Everywhere I go, I come across one of those unwholesome creatures. They're part of the masses that compose this once great city, and often awesome state, that is New York. They're in the lunch room, running drills I could've devised in a more effective way, and sometimes I understand people call these things unreal, mental unsteadiness or paranoia. This is how they fight back accusations of this kind. If you tackle the undesired element often enough and he or she complains about it, the term "paranoia" is thrown around to describe someone who has oftentimes made it that way. The interesting aspect of paranoid people is that they become so because of targeted conditions and imaginary ones at once. It is easy to make someone look or display paranoia, because we have a built-in mechanism to make sure that situations that look suspicious and malignant are never forgotten, so the situation may not at times merit the attention it deserves, but nonetheless attention is granted. Imagine you walk across a shady block to get to your destination and something awful happens, like you get mugged or harassed or attacked verbally or physically; next time around, you will not walk that street, even though it is unlikely that the matter takes place again. We better remember the things that hurt us in the past or else we run the likelihood of suffering it again. So, our minds create gateways to bypass the situations that caused us distress, and pointedly others have used this to target others and then blame them of being "paranoid" because it is fitting to the narrative. It's a win-win: suffer in silence or speak out often and be labeled paranoid. 

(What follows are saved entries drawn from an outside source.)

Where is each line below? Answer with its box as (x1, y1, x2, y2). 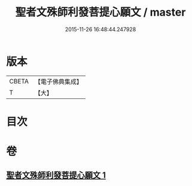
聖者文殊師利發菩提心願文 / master (15, 5, 186, 19)
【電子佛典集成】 (34, 77, 83, 86)
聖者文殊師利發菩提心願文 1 (6, 170, 106, 181)
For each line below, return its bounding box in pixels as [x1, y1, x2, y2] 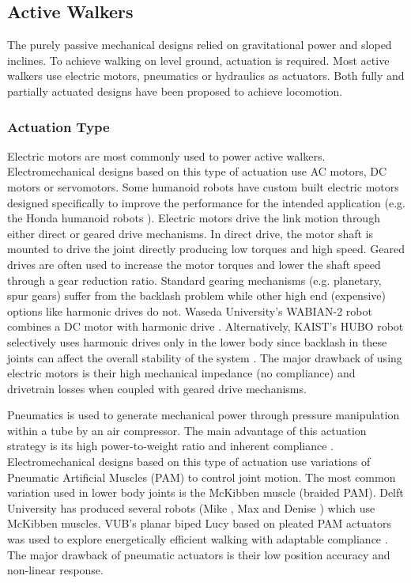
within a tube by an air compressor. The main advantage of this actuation [7, 422, 367, 438]
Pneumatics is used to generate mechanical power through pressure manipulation [7, 407, 400, 423]
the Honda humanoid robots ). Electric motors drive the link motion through [7, 210, 380, 226]
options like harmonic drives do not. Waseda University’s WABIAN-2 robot [7, 302, 372, 319]
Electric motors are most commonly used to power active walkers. [7, 147, 326, 164]
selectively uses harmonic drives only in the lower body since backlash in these [7, 333, 387, 350]
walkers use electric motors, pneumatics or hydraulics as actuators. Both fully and [7, 67, 405, 84]
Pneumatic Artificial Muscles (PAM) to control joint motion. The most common [7, 468, 396, 485]
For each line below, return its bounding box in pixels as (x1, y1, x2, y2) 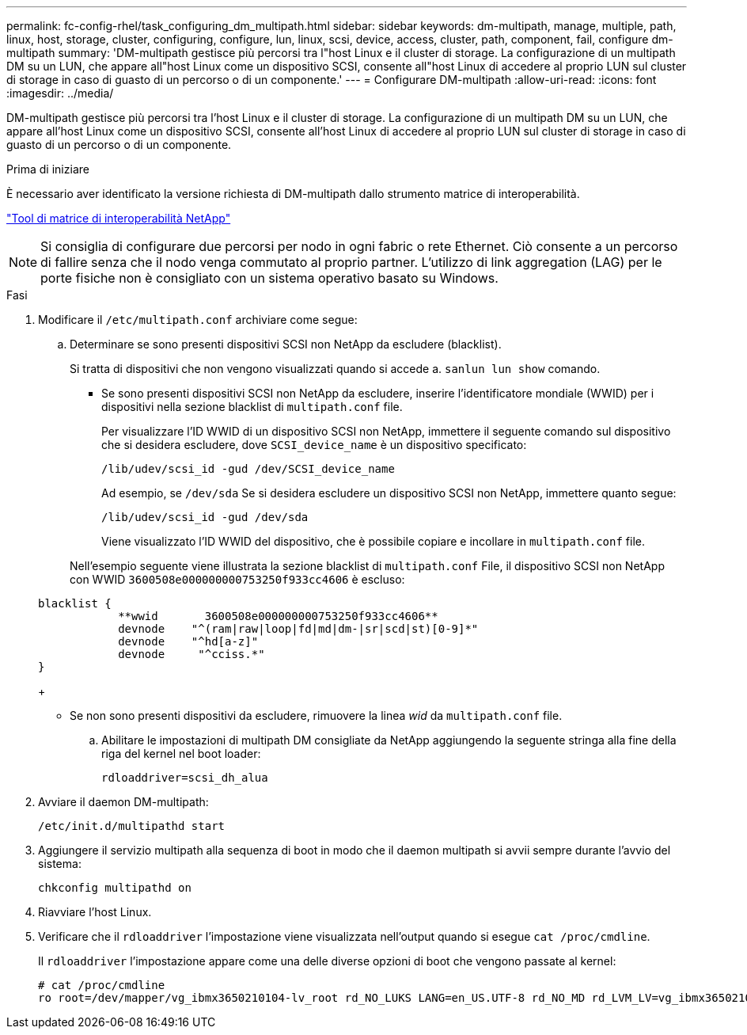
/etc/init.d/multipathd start (38, 820, 226, 832)
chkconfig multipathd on (38, 881, 191, 894)
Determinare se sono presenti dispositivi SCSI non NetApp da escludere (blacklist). (70, 337, 502, 351)
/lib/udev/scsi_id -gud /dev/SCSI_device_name (101, 462, 395, 475)
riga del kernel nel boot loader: (101, 747, 261, 760)
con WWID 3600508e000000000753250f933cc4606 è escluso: (70, 573, 405, 586)
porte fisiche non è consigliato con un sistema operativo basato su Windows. (40, 270, 499, 286)
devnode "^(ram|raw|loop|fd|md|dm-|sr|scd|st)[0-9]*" (118, 622, 479, 635)
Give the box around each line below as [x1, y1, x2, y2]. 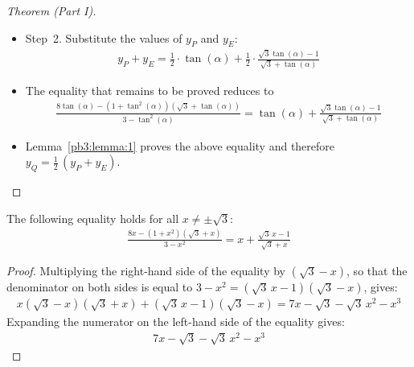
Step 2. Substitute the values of [25, 29, 182, 46]
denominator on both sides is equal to [6, 278, 193, 295]
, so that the [346, 262, 408, 279]
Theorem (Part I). [6, 2, 96, 19]
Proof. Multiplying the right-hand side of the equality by [6, 262, 286, 279]
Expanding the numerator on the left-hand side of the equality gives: [6, 313, 345, 330]
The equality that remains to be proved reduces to [25, 81, 274, 98]
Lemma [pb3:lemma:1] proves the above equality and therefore [25, 137, 335, 154]
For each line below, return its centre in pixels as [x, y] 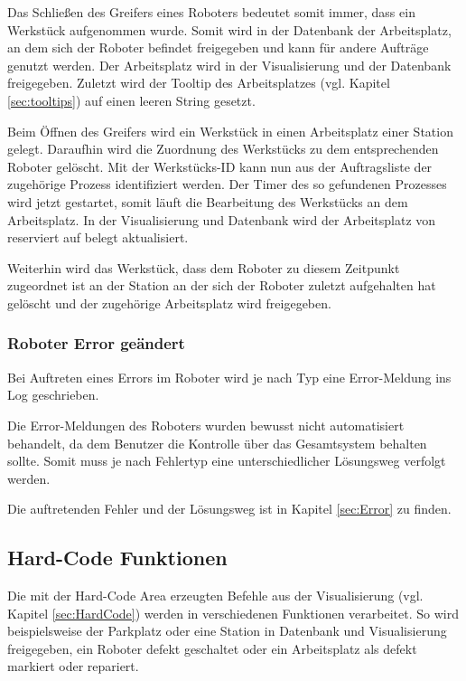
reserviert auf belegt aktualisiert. [98, 237]
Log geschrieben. [53, 395]
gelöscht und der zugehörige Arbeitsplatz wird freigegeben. [169, 303]
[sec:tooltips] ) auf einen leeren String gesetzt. [131, 100]
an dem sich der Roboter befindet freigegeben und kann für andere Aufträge [218, 47]
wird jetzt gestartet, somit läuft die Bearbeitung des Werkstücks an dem [208, 201]
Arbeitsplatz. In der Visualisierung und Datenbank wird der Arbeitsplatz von [222, 219]
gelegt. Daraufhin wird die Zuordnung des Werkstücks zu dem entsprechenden [223, 149]
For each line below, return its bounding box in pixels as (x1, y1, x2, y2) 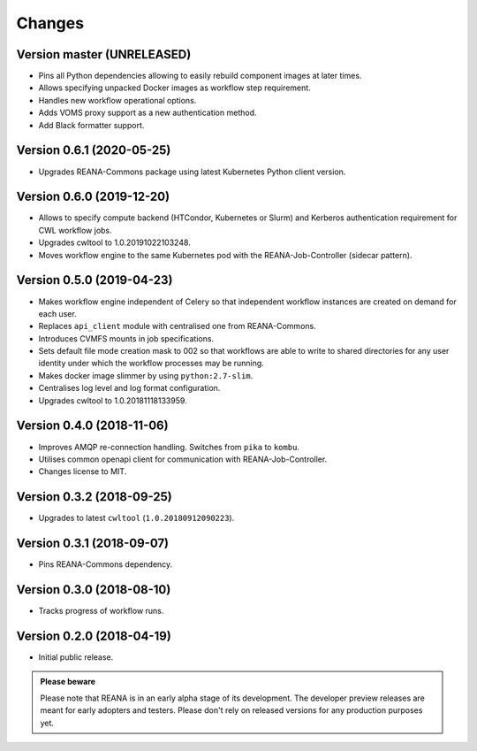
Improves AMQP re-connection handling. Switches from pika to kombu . (38, 441, 300, 452)
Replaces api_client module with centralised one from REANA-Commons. (38, 321, 317, 332)
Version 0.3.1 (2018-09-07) (16, 536, 170, 551)
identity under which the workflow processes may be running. (38, 358, 264, 369)
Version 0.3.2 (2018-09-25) (16, 489, 172, 504)
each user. (38, 308, 77, 318)
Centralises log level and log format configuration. (38, 383, 221, 394)
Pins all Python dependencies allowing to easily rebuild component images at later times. (38, 71, 362, 81)

It's funny that the term paranoia has a counterpart, a state that denotes the same condition but in a more positive light, coined by a hippie in the early nineties: pronoia. It is the concept that, just like a paranoid episode, pronoia occurs not out to get us, but out to foster and make us better, as good fortune would, in a serendipitious way. A silly childhood joke I once heard explains it splendidly: a mosquito is told by his mosquito mom not to go out of the house when she's not home. When mosquito mom comes back home and doesn't find her mosquito son, she panics, only to see him come shortly after in a frenzied state. His mom asked him if he was okay, if he hadn't found humans out to kill him. "No, mom" he said. "On the contrary, they would applaud me." This lame attempt at humor illustrates perfectly the conundrum of paranoia and pronoia at once: it is how we see reality, in the end, that determines the phenomena. It is not a phenomena in and of its own, but rather more like a choice or a tendency, like the quantum realness that has no place in time until the observer is curious enough to pitch it in with his imagination. The word "real" comes from Latin and it merely means "thing". A thing can take so many forms, and the quantum superposition represented such a metaphysical conundrum that even a sophisticated mind as that of Einstein had a "hard" time admitting it. Einstein wanted to believe that "God did not play dice" and that if you were suddenly be no more, that the moon you see would still exist. As it turns out, especially since the Nobel Prize in Physics this year reaffirms, once you check out and even before you do, or even before you know of a moon, said moon does not exist outside your experience. Not that there is no physicality to the things we observe, but that the fact that we observe them makes them possible, and that if it weren't for us hallucinating ourselves into the realm of possibilities, such a deduction would not exist. Therefore, no Einstein moon exists.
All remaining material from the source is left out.